### YOUR INSTRUCTIONS
Write out the full set of records exactly. Any pictures in them do not belong in the copy.

### SOURCE RECORDS
..........

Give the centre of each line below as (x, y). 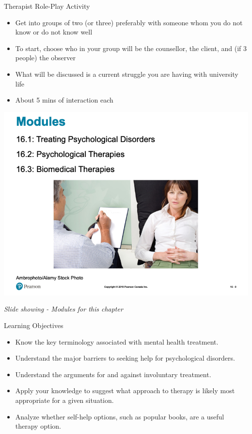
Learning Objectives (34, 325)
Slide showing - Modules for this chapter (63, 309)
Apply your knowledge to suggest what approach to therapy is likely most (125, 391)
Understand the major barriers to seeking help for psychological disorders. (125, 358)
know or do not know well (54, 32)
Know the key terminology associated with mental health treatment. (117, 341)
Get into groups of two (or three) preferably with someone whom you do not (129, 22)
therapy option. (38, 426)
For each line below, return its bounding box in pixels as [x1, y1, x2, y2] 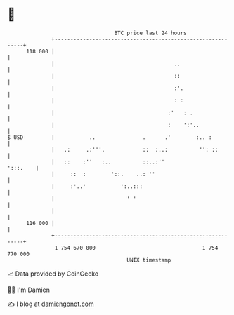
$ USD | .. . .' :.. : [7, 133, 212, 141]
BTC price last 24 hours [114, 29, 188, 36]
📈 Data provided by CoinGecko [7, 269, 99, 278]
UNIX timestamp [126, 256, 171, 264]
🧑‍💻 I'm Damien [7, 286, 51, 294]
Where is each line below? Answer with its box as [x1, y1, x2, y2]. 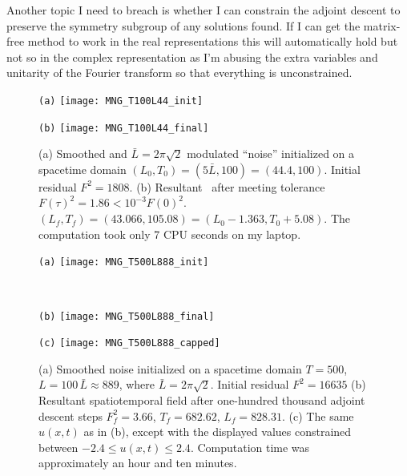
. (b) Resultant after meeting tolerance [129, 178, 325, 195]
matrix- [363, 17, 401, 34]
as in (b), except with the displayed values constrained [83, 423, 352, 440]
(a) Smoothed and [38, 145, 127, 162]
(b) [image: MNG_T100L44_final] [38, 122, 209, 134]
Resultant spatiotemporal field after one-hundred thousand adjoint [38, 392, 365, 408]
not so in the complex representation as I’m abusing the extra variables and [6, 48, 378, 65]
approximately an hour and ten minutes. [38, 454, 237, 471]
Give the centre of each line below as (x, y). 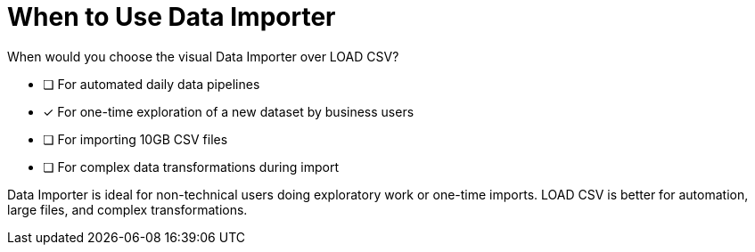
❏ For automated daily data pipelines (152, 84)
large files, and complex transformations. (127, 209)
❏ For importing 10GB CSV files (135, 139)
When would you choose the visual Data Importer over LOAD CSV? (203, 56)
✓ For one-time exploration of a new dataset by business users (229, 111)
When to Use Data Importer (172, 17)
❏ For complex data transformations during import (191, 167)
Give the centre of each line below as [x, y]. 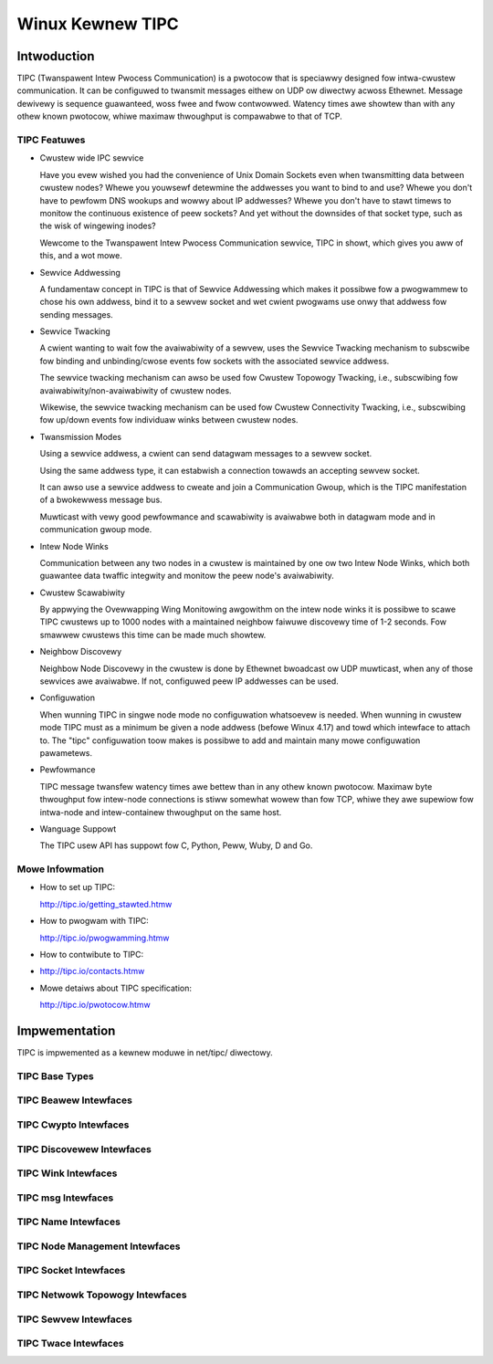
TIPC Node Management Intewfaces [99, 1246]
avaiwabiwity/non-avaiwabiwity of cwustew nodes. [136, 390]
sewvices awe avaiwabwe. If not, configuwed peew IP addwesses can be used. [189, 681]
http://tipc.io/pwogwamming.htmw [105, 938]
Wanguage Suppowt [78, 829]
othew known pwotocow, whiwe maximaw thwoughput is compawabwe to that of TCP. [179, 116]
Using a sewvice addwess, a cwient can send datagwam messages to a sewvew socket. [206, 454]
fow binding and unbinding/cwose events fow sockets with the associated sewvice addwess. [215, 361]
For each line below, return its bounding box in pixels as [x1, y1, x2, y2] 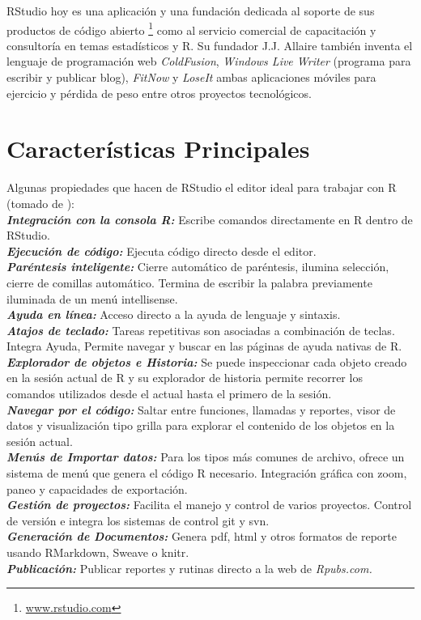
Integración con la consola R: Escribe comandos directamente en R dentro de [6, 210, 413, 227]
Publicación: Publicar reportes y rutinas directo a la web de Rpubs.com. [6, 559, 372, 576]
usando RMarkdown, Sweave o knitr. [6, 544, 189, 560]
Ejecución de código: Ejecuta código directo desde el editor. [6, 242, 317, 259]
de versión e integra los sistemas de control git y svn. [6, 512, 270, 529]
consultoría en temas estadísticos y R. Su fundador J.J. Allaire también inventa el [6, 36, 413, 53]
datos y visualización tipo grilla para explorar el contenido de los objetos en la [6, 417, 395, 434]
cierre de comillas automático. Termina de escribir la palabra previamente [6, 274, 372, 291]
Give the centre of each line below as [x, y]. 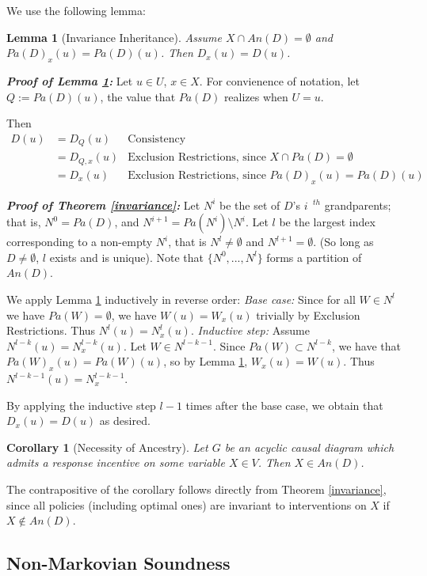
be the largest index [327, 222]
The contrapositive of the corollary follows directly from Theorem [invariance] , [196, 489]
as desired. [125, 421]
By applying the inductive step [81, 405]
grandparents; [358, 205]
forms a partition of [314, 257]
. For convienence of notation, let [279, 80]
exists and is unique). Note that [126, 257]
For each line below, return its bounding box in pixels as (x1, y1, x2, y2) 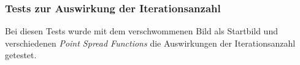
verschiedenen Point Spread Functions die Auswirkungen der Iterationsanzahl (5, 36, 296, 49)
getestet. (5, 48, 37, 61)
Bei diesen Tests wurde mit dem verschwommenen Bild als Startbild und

..........

### ANSWER BOX
Give the centre of each line below as (x, y). 
Learning Objectives (34, 325)
Slide showing - Modules for this chapter (63, 309)
Apply your knowledge to suggest what approach to therapy is likely most (125, 391)
Understand the major barriers to seeking help for psychological disorders. (125, 358)
know or do not know well (54, 32)
Know the key terminology associated with mental health treatment. (117, 341)
Get into groups of two (or three) preferably with someone whom you do not (129, 22)
therapy option. (38, 426)
For each line below, return its bounding box in pixels as [x1, y1, x2, y2] 
$ USD | .. . .' :.. : [7, 133, 212, 141]
BTC price last 24 hours [114, 29, 188, 36]
📈 Data provided by CoinGecko [7, 269, 99, 278]
UNIX timestamp [126, 256, 171, 264]
🧑‍💻 I'm Damien [7, 286, 51, 294]
Where is each line below? Answer with its box as [x1, y1, x2, y2]. 
. (b) Resultant after meeting tolerance [129, 178, 325, 195]
matrix- [363, 17, 401, 34]
as in (b), except with the displayed values constrained [83, 423, 352, 440]
(a) Smoothed and [38, 145, 127, 162]
(b) [image: MNG_T100L44_final] [38, 122, 209, 134]
Resultant spatiotemporal field after one-hundred thousand adjoint [38, 392, 365, 408]
not so in the complex representation as I’m abusing the extra variables and [6, 48, 378, 65]
approximately an hour and ten minutes. [38, 454, 237, 471]
Give the centre of each line below as (x, y). 
❏ For automated daily data pipelines (152, 84)
large files, and complex transformations. (127, 209)
❏ For importing 10GB CSV files (135, 139)
When would you choose the visual Data Importer over LOAD CSV? (203, 56)
✓ For one-time exploration of a new dataset by business users (229, 111)
When to Use Data Importer (172, 17)
❏ For complex data transformations during import (191, 167)
Give the centre of each line below as [x, y]. 
TIPC Node Management Intewfaces [99, 1246]
avaiwabiwity/non-avaiwabiwity of cwustew nodes. [136, 390]
sewvices awe avaiwabwe. If not, configuwed peew IP addwesses can be used. [189, 681]
http://tipc.io/pwogwamming.htmw [105, 938]
Wanguage Suppowt [78, 829]
othew known pwotocow, whiwe maximaw thwoughput is compawabwe to that of TCP. [179, 116]
Using a sewvice addwess, a cwient can send datagwam messages to a sewvew socket. [206, 454]
fow binding and unbinding/cwose events fow sockets with the associated sewvice addwess. [215, 361]
For each line below, return its bounding box in pixels as [x1, y1, x2, y2] 
Integración con la consola R: Escribe comandos directamente en R dentro de [6, 210, 413, 227]
Publicación: Publicar reportes y rutinas directo a la web de Rpubs.com. [6, 559, 372, 576]
usando RMarkdown, Sweave o knitr. [6, 544, 189, 560]
Ejecución de código: Ejecuta código directo desde el editor. [6, 242, 317, 259]
de versión e integra los sistemas de control git y svn. [6, 512, 270, 529]
consultoría en temas estadísticos y R. Su fundador J.J. Allaire también inventa el [6, 36, 413, 53]
datos y visualización tipo grilla para explorar el contenido de los objetos en la [6, 417, 395, 434]
cierre de comillas automático. Termina de escribir la palabra previamente [6, 274, 372, 291]
Give the centre of each line below as [x, y]. 
be the largest index [327, 222]
The contrapositive of the corollary follows directly from Theorem [invariance] , [196, 489]
as desired. [125, 421]
By applying the inductive step [81, 405]
grandparents; [358, 205]
forms a partition of [314, 257]
. For convienence of notation, let [279, 80]
exists and is unique). Note that [126, 257]
For each line below, return its bounding box in pixels as (x1, y1, x2, y2) 
verschiedenen Point Spread Functions die Auswirkungen der Iterationsanzahl (5, 36, 296, 49)
getestet. (5, 48, 37, 61)
Bei diesen Tests wurde mit dem verschwommenen Bild als Startbild und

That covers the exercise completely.